Die Innenminister der CDU/CSU haben heute ihre „Berliner Erklärung“ veröffentlicht. Das Papier beinhaltet Forderungen aus der Überwachungsoffensive von Innenminister de Maiziere, geht in vielen Punkten aber noch weiter.
Das Papier ist in zwei Kapitel unterteilt: erstens „Sicherheit“ und zum anderen ein Kapitel mit dem Titel „Flüchtlinge, Integration, gesellschaftlicher Zusammenhalt“. Insbesondere das zweite Kapitel, mit seinem Burka-Verbot Light, ist in seiner Fokussierung auf den Islam und die Abwehr von Migration als Konzession gegenüber der anhaltenden Stärke der rechtspopulistischen AfD zu verstehen.
Burka-Debatte überlagert Diskussion um Überwachung und Grundrechte
Weil die Diskussion um das Burka-Verbot alles überlagerte und alle anderen Punkte untergingen, schauen wir uns hier explizit nur das Kapitel zum Thema „Sicherheit“ an, das eine lange Liste von grundrechtsfeindlichen Vorschlägen enthält.
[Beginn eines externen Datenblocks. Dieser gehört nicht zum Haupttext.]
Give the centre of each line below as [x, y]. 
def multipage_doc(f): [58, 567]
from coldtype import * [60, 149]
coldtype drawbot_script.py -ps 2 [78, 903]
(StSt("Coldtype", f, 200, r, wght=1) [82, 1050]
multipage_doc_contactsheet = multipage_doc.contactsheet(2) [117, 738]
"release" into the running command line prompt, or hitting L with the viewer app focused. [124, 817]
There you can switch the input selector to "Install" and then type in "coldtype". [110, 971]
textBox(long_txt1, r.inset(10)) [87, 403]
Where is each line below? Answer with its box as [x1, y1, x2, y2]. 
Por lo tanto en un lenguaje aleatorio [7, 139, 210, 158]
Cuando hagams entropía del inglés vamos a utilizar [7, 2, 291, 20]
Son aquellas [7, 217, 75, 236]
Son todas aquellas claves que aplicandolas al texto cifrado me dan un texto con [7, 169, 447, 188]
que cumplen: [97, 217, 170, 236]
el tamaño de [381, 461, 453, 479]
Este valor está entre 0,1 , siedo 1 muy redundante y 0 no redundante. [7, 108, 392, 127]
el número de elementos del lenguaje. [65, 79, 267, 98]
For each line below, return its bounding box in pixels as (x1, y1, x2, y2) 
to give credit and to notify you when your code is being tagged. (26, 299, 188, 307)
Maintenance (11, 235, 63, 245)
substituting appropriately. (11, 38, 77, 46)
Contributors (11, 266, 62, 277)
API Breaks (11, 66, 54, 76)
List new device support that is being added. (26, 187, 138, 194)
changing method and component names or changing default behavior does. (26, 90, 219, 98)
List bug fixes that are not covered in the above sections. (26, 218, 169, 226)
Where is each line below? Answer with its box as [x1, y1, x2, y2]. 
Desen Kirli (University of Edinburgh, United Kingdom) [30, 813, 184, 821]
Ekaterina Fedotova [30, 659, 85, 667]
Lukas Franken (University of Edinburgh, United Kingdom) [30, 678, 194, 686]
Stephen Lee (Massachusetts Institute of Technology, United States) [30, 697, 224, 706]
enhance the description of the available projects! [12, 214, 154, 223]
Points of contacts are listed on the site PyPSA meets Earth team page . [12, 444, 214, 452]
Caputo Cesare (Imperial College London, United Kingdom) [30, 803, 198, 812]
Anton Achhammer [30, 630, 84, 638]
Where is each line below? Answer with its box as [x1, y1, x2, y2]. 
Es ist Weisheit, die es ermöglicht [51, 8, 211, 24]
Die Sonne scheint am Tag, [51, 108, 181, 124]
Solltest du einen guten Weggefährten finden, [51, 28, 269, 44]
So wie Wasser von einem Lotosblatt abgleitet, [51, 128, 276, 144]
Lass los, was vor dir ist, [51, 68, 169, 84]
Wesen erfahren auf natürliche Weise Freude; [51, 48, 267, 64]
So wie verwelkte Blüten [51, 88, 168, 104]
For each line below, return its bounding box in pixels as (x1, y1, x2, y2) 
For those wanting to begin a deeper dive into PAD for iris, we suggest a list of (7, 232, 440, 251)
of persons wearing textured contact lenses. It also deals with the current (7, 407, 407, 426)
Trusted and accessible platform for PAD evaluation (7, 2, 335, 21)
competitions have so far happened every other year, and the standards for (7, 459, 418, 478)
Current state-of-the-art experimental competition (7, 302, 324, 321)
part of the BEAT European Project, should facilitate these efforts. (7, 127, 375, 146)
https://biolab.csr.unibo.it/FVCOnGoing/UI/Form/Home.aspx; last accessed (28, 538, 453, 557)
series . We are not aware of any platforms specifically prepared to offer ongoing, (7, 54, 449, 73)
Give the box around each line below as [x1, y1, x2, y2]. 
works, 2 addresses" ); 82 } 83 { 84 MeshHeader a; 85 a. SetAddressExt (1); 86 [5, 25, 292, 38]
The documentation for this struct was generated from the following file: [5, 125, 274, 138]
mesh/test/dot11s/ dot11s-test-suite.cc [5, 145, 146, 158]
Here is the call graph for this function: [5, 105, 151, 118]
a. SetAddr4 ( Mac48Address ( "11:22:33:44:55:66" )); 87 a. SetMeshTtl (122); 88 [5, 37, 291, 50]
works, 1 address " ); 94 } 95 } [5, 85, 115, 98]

Der Geist der Berliner Erklärung zeigt sich in einen bemerkenswerten und generellen Angriff auf den Datenschutz, wenn es heißt:
Gleichzeitig arbeiten unsere Sicherheitsbehörden unter erschwerten Bedingungen. Besonders das überzogene Datenschutzrecht schränkt ihre Möglichkeiten, unsere Bürger zu schützen und die Feinde der Demokratie abzuwehren, häufig unverhältnismäßig ein.
Drastische Erweiterung der Vorratsdatenspeicherung
Die Vorratsdatenspeicherung ist bislang nur für schwere und schwerste Straftaten zugelassen. Das wollen die Unions-Innenminister ändern:
Die Telekommunikationsüberwachung und die Nutzung der Vorratsdatenspeicherung müssen auch bei Wohnungseinbruchsdiebstahl ermöglicht werden.
Und weiter unten:
Der Straftatenkatalog, der zu einer Verkehrsdatenspeicherung ermächtigt, muss erweitert werden, etwa um den Tatbestand der Terrorismusfinanzierung.
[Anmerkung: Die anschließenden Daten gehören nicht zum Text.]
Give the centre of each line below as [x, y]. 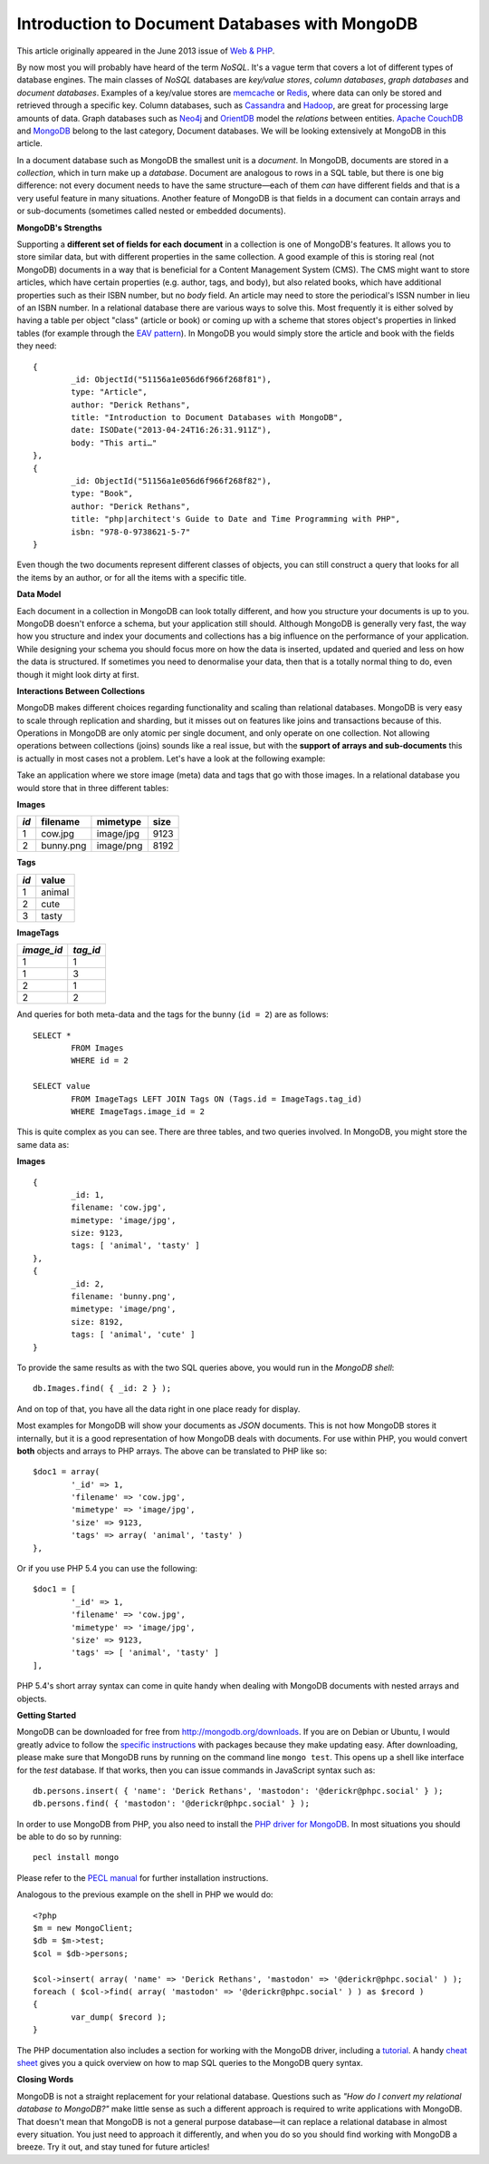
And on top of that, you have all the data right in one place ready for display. [158, 1409]
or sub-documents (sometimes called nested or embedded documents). [151, 211]
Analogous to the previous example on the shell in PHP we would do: [145, 1895]
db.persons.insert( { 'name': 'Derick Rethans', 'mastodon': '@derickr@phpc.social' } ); [238, 1791]
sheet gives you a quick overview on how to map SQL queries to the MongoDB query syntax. [190, 2062]
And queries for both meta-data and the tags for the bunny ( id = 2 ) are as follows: [173, 1014]
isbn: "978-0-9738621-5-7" [131, 532]
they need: [37, 346]
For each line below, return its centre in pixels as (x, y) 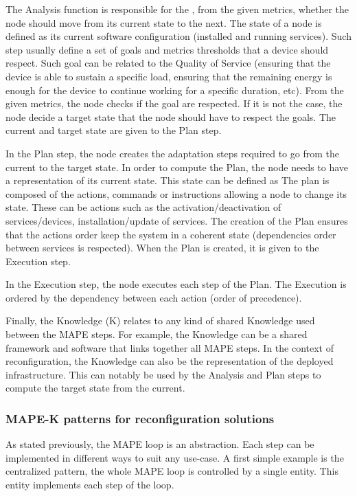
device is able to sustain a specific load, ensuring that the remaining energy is (169, 76)
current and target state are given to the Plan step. (114, 130)
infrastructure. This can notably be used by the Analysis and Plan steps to (163, 374)
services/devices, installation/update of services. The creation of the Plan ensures (177, 220)
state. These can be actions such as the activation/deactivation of (143, 207)
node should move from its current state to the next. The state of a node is (164, 22)
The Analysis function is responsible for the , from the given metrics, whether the (177, 9)
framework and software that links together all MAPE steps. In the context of (170, 347)
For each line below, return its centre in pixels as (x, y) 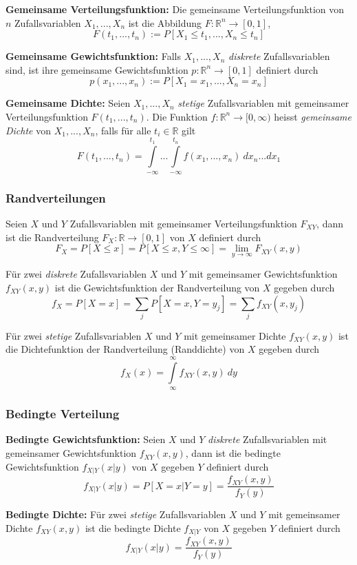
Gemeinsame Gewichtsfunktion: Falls (93, 56)
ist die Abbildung (165, 22)
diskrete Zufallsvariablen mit (268, 439)
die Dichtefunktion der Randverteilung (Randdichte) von (125, 349)
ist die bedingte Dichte (133, 527)
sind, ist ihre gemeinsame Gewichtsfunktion (97, 69)
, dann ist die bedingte (233, 453)
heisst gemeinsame (313, 116)

Bislang ist der Zugriff nach richterlichem Beschluss nur Polizeien erlaubt. Das will die CDU erweitern, damit quasi alle Sicherheitsbehörden Zugriff auf die Daten hätten:
Wir fordern, dass das BKA und die Verfassungsschutzämter von Bund und Ländern die Vorrats- datenspeicherung nutzen können.
E‑Maildienste sind absichtlich ausgenommen von der Vorratsdatenspeicherung, damit sie überhaupt verfassungskonform sein kann. Die CDU will nun E‑Mailanbieter und soziale Netzwerke in die Vorratsdatenspeicherung einschließen und diese damit drastisch erweitern:
Wir fordern, die Vorratsdatenspeicherung praxisgerechter auszugestalten. Auch die Anbieter von E‑Mail-Diensten und die Betreiber Sozialer Medien müssen verpflichtet werden, Verkehrsdaten zu speichern.
Und weil das natürlich nicht ausreicht, muss das auch alles noch länger gespeichert werden:
Die Fristen für die Speicherung müssen von bisher nur zehn Wochen auf sechs Monate deutlich erhöht werden.

Staatstrojaner & Online-Ermittlungen
Wir fordern den schnellstmöglichen Einsatz von Quellen-Telekommunikationsüberwachung durch Polizei und Verfassungsschutz. Ebenso benötigen die Sicherheitsbehörden von Bund und Ländern die Befugnis zur „Online-Durchsuchung“.
Staatstrojaner sind Hochrisiko-Schadsoftware, das hat der Chaos Computer Club gerade wieder in einer Stellungnahme für die Linksfraktion in Thüringen festgestellt. Die Staatstrojaner bringen den Staat in einer Interessenkonflikt, weil er Sicherheitslücken ausnutzt statt zu schließen. Gleichzeitig ist der Einsatz der Trojaner nicht auf laufende Kommunikation zu beschränken und greift somit schnell in den geschützten Kernbereich der privaten Lebensgestaltung des Betroffenen ein.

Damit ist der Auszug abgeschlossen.